Cambridge is “one of the few American towns that may be said to have owed their very name and existence to the pursuit of letters” (T. W. Higginson). Its site was selected in 1630 by Governor Winthrop and others as suitable for fortifications and defence, and it was intended to make it the capital of the Massachusetts Bay Colony; but as Boston’s peninsular position gave it the advantage in commerce and in defence against the Indians, the plan fell through, although up to 1638 various sessions of the general court and particular courts were held here. The township records (published) are continuous since 1632. A direct tax for the wooden “pallysadoe” about Cambridge led the township of Watertown in 1632 to make the first protest in America against taxation without representation. The settlement was first known as the “New Towne,” but in 1638 was named Cambridge in honour of the English Cambridge, where several score of the first immigrants to the colony were educated. The oldest college in America (Harvard) was founded here in 1636. In 1639 there was set up in Cambridge the first printing press of British North America (Boston having none until 1676).
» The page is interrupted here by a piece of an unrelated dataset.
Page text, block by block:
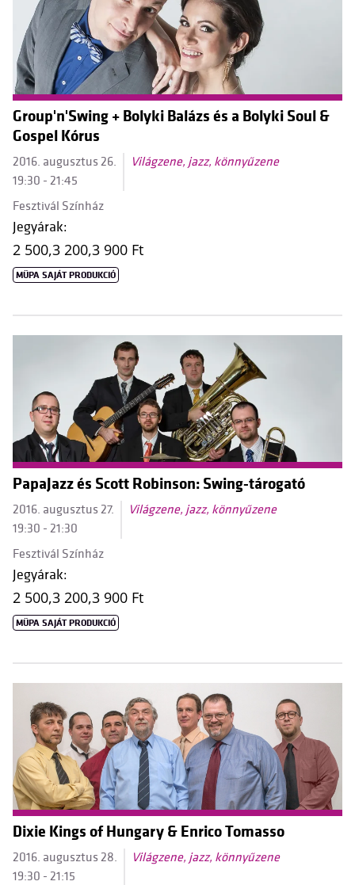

Other notable dates in history are 1637 and 1647, when general synods of New England churches met at Cambridge to settle disputed doctrine and define orthodoxy; the departure for Connecticut of Thomas Hooker’s congregation in 1636; the meeting of the convention that framed the present constitution of the commonwealth, 1779–1780; the separation of the Congregationalists and Unitarians of the first parish church, in 1829; and the grant of a city charter in 1846. The original township of Cambridge was very large, and there have been successively detached from it, Newton (1691), Lexington (1713), Brighton (1837) and Arlington (1867).

See Lucius R. Paige, History of Cambridge, Massachusetts, 1630–1877 (Boston, Mass., 1877); T. W. Higginson, Old Cambridge (New York, 1899); Arthur Gilman (ed.), The Cambridge of Eighteen Hundred and Ninety-Six (Cambridge, 1896); and Historic Guide to Cambridge (Cambridge, 1907.).